Here we go again. People are worrying because we are seeing the signs Jesus told us we would see. The fear this generates seems to cause us some kind of amnesia ad we forget the promise of redemption our Savior also speaks to us: “Now when these things begin to take placed, stand up and raise your heads, because your redemption is drawing near.”

Raise your heads, Jesus says, knowing we tend to bury our heads in the sand at moments like these. Stand up, and raise your heads – for redemption is drawing near!

Whatever darkness is upon us, our faith assures us that the light is coming – the light is always coming! The kingdom of God on earth as in heaven is the end of our story, not violence and destruction.

We have no ability in ourselves to transform darkness into light or to figure out how that will happen. As Corrie ten Boom says, “Trying to do the Lord’s work in your own strength is the most exhausting, and tedious of all work. But when you are filled with the Holy Spirit, then the ministry of Jesus just flows out of you.”

How privileged we are to be chosen by God to work as partners with Christ our brother to usher in God’s kingdom; to be bearers of the light of Christ into the darkness in our world; to embody hope in a troubled world or to a wounded heart.

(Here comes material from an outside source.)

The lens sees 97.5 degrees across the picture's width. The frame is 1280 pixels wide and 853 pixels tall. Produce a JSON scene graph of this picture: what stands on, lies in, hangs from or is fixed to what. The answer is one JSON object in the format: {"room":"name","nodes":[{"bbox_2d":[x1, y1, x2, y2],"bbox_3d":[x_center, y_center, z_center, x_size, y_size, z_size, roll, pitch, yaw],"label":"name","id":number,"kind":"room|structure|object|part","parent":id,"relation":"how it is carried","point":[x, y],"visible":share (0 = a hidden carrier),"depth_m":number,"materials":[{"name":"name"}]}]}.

Our Redeemer lives – and he lives in the hearts and lives of all who proclaim him as Lord and Savior.

As we enter this holy season of Advent, it is our duty to show up willing to be transformed by the love of God in Christ, and then empowered to carry the light of that love into the world so that it, too, can be transformed. In her wisdom, the Church has set aside four weeks – just four weeks – where we all to do this together, where we all focus on this together.

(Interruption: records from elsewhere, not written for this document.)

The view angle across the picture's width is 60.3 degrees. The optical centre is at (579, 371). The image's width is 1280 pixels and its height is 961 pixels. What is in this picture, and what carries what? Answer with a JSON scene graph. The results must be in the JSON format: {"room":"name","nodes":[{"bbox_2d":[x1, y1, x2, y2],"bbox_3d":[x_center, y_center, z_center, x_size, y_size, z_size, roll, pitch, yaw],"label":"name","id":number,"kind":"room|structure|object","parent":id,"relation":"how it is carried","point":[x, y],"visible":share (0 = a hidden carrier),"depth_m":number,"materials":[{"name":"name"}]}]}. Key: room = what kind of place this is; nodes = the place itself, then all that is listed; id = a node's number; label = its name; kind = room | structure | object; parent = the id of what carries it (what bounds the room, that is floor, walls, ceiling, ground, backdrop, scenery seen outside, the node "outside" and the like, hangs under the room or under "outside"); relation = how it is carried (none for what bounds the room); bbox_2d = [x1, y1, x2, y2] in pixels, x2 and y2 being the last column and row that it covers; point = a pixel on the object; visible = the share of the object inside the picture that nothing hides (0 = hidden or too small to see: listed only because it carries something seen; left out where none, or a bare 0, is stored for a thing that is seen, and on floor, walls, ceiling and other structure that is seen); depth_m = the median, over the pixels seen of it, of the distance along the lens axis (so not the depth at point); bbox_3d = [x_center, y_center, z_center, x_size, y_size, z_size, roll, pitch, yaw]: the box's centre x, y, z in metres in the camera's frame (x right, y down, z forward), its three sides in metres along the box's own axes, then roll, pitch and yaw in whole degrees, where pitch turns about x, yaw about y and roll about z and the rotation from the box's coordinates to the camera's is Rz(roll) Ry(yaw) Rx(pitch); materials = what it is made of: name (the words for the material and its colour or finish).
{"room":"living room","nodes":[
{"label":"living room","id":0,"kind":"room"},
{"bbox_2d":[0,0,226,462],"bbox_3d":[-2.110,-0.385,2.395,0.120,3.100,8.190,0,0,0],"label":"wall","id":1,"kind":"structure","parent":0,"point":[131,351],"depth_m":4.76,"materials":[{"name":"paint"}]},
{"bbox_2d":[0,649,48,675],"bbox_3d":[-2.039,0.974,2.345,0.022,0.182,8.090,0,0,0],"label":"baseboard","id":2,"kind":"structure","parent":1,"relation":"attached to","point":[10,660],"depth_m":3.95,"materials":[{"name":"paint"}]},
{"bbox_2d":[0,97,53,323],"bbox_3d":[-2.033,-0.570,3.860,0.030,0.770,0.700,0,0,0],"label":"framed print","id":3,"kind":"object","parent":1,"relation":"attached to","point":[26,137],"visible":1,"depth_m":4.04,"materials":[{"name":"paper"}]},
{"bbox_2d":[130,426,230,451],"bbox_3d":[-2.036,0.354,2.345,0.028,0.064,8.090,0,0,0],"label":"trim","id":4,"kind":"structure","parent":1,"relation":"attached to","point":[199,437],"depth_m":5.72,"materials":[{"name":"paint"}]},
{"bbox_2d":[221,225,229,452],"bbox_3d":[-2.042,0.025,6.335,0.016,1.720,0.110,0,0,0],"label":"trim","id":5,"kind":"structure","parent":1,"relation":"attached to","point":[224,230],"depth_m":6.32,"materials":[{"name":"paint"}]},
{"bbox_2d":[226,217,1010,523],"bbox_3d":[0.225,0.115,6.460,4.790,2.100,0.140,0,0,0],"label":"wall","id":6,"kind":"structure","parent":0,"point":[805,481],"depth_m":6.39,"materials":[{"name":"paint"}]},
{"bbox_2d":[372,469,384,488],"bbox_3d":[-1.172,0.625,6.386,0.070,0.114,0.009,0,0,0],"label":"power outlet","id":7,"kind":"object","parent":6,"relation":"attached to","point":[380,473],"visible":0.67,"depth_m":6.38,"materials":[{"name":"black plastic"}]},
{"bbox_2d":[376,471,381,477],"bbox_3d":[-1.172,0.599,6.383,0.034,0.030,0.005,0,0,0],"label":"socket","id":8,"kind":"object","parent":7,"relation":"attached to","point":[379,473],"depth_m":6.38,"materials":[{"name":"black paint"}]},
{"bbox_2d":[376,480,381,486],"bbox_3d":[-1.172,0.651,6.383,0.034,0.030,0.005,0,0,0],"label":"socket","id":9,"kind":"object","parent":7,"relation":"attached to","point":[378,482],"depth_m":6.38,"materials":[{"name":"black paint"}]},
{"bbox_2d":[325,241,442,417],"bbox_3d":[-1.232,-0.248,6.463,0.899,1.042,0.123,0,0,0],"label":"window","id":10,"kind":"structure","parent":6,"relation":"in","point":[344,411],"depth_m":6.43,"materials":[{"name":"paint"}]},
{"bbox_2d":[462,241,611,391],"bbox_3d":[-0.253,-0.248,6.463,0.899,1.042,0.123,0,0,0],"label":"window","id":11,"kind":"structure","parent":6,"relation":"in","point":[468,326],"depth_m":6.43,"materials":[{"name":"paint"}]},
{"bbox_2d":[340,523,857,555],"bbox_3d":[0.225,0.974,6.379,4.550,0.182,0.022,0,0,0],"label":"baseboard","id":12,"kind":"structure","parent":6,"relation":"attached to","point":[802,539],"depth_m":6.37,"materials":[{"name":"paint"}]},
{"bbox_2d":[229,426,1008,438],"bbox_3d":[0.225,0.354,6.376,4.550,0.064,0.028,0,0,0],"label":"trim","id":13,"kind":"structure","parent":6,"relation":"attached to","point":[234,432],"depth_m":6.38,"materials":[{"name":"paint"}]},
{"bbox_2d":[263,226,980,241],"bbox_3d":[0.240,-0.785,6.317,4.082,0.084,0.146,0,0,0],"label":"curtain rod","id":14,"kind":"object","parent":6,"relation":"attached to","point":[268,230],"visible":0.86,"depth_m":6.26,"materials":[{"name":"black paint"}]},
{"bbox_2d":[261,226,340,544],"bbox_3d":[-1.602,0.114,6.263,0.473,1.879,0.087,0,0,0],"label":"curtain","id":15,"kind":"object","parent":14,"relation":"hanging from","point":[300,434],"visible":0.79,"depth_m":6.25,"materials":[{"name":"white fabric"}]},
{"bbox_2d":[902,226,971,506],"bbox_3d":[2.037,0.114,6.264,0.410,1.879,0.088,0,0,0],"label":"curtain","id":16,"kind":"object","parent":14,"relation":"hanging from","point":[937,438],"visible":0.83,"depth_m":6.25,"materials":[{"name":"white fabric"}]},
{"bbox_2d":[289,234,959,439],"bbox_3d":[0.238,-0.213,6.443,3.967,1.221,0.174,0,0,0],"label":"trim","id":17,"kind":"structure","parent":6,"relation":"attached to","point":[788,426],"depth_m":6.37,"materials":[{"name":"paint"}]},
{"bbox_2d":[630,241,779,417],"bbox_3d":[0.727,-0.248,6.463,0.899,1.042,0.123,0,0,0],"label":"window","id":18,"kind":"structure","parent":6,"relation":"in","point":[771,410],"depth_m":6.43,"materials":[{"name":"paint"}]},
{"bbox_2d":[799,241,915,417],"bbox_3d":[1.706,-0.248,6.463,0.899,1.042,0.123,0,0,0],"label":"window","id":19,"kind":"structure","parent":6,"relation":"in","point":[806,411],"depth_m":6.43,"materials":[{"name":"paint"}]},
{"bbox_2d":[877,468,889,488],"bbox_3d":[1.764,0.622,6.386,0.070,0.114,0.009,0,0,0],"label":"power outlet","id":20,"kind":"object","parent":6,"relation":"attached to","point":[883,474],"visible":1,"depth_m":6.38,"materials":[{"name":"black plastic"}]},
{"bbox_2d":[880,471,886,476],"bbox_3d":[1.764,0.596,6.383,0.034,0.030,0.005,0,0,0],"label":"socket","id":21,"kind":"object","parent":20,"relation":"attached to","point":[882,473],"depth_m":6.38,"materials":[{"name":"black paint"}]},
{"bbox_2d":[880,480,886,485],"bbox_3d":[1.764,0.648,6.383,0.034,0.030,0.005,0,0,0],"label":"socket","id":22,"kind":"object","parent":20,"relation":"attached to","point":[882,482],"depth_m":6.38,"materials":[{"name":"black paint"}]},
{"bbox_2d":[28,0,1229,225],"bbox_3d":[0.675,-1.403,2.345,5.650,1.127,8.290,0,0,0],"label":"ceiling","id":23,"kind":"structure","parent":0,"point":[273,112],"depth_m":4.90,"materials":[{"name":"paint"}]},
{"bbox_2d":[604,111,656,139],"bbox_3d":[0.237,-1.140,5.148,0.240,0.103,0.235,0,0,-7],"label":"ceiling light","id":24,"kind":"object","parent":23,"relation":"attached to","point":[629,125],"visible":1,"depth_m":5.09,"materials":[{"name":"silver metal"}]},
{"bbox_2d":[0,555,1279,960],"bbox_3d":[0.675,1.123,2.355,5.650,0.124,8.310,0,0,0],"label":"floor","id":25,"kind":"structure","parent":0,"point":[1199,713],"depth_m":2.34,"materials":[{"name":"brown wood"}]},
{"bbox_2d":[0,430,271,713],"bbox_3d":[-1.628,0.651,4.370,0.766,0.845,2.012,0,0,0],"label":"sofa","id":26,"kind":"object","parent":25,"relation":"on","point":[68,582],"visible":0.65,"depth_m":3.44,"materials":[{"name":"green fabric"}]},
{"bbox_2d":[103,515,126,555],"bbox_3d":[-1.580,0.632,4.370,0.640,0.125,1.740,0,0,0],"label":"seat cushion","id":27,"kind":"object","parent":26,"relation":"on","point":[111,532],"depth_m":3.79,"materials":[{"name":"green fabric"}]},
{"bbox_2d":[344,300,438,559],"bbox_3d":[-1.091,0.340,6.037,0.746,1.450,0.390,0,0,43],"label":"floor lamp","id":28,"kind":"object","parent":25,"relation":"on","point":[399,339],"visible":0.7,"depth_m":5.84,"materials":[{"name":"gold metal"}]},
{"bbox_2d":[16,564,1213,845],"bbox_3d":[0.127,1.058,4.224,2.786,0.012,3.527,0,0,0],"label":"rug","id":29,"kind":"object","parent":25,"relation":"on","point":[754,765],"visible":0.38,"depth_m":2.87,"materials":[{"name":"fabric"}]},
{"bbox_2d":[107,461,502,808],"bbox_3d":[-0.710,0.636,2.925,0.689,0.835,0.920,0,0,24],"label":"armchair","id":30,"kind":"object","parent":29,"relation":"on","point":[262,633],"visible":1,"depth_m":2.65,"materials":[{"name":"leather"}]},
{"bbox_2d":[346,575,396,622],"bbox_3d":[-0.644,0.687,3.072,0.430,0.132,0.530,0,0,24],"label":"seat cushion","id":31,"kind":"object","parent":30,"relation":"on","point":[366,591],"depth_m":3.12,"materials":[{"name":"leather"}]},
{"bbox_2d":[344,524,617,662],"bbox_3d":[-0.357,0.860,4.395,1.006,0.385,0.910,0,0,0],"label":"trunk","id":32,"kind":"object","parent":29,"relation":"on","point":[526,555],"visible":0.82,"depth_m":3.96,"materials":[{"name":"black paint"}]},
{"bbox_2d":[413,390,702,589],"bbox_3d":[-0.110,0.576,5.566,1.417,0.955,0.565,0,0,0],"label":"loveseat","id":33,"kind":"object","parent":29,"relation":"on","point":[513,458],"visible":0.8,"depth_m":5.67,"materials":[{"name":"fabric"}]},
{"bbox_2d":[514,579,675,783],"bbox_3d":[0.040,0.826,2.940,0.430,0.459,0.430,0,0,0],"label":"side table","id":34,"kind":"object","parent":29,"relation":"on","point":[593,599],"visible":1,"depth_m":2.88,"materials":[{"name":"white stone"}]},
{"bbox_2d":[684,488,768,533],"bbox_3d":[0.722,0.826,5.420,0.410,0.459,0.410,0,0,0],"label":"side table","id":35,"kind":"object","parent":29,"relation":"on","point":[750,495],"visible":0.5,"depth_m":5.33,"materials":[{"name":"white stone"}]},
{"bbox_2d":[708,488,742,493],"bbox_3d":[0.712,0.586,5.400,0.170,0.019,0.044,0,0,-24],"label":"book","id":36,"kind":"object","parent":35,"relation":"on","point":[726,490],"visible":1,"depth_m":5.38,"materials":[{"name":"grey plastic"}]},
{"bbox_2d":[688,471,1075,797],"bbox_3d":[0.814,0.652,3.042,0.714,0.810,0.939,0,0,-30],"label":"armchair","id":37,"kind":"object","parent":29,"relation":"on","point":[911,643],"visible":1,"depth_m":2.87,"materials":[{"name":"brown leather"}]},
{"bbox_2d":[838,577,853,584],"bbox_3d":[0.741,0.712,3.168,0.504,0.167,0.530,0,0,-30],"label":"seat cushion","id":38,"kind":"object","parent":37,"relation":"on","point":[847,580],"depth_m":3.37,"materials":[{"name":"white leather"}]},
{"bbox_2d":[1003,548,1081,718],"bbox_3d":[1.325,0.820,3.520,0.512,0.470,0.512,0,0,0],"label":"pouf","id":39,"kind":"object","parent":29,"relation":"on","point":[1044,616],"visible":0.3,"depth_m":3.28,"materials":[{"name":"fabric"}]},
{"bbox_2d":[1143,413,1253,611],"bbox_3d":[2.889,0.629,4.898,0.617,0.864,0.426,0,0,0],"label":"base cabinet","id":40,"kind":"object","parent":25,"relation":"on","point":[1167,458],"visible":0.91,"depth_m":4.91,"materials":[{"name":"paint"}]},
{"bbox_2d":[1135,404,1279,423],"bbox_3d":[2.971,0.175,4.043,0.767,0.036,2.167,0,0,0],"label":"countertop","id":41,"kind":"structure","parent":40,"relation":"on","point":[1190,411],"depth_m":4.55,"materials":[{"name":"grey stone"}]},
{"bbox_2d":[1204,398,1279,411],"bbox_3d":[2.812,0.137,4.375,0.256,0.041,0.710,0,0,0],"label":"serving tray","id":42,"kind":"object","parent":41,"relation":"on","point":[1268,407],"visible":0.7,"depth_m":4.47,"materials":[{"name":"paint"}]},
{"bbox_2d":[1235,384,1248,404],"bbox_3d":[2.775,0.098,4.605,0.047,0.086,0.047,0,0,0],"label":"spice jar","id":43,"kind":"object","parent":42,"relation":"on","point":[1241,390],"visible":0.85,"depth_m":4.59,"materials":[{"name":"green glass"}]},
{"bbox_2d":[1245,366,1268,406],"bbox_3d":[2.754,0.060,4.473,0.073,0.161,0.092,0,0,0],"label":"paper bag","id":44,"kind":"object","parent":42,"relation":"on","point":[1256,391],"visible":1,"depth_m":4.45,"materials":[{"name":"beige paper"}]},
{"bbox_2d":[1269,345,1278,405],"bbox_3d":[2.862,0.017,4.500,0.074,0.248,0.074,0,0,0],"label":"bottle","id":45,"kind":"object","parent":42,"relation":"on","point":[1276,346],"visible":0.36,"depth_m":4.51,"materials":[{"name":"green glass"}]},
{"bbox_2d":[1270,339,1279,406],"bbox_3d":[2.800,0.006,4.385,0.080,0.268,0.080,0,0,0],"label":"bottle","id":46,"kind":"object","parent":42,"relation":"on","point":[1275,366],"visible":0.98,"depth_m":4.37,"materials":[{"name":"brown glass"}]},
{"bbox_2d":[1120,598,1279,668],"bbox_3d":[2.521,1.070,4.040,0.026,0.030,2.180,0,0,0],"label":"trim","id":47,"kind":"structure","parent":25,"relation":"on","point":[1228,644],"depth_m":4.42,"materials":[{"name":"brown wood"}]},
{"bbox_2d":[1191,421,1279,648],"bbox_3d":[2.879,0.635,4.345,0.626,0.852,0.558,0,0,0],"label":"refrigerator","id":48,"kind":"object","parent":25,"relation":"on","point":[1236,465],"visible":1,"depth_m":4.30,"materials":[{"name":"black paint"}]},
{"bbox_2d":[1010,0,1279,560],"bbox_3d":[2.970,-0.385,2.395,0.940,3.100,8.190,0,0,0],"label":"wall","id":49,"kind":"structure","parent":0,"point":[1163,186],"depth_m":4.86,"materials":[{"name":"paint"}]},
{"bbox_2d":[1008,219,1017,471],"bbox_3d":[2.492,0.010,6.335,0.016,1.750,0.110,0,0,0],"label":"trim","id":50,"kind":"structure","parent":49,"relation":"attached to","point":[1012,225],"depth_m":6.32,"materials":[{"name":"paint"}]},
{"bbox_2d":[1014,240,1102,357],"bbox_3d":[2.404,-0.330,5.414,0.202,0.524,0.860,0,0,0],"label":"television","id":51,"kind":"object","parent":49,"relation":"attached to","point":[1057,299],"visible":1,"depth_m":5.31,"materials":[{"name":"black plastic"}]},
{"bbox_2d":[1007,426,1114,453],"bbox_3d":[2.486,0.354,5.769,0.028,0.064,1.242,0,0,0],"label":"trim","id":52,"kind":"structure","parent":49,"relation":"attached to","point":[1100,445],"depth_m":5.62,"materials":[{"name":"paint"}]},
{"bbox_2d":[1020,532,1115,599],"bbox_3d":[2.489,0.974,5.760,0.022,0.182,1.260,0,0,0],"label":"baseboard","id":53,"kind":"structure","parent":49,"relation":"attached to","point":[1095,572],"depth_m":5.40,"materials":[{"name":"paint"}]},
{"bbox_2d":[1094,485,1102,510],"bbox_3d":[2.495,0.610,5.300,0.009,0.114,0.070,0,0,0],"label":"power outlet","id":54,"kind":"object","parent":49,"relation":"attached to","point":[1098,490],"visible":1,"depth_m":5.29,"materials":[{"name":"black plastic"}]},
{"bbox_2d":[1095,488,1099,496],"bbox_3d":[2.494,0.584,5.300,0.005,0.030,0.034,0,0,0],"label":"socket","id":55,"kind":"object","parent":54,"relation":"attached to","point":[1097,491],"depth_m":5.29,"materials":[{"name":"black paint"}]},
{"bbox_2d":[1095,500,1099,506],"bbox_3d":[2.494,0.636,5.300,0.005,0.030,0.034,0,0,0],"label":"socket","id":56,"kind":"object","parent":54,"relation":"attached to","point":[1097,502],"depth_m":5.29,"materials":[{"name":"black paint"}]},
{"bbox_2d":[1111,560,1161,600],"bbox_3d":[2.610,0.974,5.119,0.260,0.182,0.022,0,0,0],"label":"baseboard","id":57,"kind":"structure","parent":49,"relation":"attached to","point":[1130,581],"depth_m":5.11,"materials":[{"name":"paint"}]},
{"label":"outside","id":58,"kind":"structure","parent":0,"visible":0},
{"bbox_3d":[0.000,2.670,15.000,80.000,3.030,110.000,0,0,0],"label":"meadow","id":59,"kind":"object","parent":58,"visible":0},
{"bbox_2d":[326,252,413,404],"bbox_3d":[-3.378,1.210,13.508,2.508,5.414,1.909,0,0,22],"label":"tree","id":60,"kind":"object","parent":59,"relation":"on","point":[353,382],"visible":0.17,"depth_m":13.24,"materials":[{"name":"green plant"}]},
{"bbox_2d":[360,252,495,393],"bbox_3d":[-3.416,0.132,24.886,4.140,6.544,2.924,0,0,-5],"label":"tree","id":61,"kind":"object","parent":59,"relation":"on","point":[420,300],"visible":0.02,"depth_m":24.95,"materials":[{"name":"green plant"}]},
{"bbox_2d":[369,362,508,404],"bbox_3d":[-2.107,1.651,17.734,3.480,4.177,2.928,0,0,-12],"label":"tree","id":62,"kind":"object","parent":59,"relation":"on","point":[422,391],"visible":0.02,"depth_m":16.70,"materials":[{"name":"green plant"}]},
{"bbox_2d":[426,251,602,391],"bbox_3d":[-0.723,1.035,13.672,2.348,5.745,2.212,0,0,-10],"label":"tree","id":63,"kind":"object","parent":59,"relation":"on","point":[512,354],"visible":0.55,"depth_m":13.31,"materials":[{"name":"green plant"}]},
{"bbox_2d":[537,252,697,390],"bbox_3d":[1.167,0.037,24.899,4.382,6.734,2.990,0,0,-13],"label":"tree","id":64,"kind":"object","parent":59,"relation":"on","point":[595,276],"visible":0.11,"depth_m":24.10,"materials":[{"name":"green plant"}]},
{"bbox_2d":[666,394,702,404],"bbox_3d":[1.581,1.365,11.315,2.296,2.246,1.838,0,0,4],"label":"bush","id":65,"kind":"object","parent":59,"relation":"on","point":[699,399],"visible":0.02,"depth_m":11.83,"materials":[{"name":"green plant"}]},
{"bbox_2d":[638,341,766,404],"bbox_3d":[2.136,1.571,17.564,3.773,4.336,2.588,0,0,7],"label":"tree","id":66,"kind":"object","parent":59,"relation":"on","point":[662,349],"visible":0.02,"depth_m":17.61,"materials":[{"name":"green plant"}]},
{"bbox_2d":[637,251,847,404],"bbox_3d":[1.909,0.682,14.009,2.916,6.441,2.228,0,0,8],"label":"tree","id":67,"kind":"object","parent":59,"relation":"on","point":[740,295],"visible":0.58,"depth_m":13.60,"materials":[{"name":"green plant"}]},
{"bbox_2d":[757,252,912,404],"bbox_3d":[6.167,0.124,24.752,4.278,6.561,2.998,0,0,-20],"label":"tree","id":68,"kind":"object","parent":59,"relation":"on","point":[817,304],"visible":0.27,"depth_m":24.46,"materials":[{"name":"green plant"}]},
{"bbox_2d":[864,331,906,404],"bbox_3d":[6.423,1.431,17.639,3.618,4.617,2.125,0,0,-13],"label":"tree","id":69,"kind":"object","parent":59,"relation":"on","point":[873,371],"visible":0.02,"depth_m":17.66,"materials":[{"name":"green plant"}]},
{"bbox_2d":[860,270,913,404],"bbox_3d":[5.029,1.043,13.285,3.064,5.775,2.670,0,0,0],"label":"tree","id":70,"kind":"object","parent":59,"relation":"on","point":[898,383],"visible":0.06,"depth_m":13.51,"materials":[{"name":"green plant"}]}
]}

We aren’t just holding the Christmas season at bay (though we are doing that too). We’re opening ourselves to transformation – to change - so that when the true light comes at Christmas, we will have been changed, renewed, strengthened, and prepared to carry that light into our world, remembering these last words of Corrie ten Boom’s wisdom: “when we are powerless to do a thing, it is a great joy that we can come and step inside the ability of Jesus.”

That is our Advent work – to raise our heads, stand up, and “put on the armor of light” which is the only way the works of darkness can be cast out. The ability isn’t ours – it’s Jesus’ who has chosen us to be means by which his light is coming now. Amen.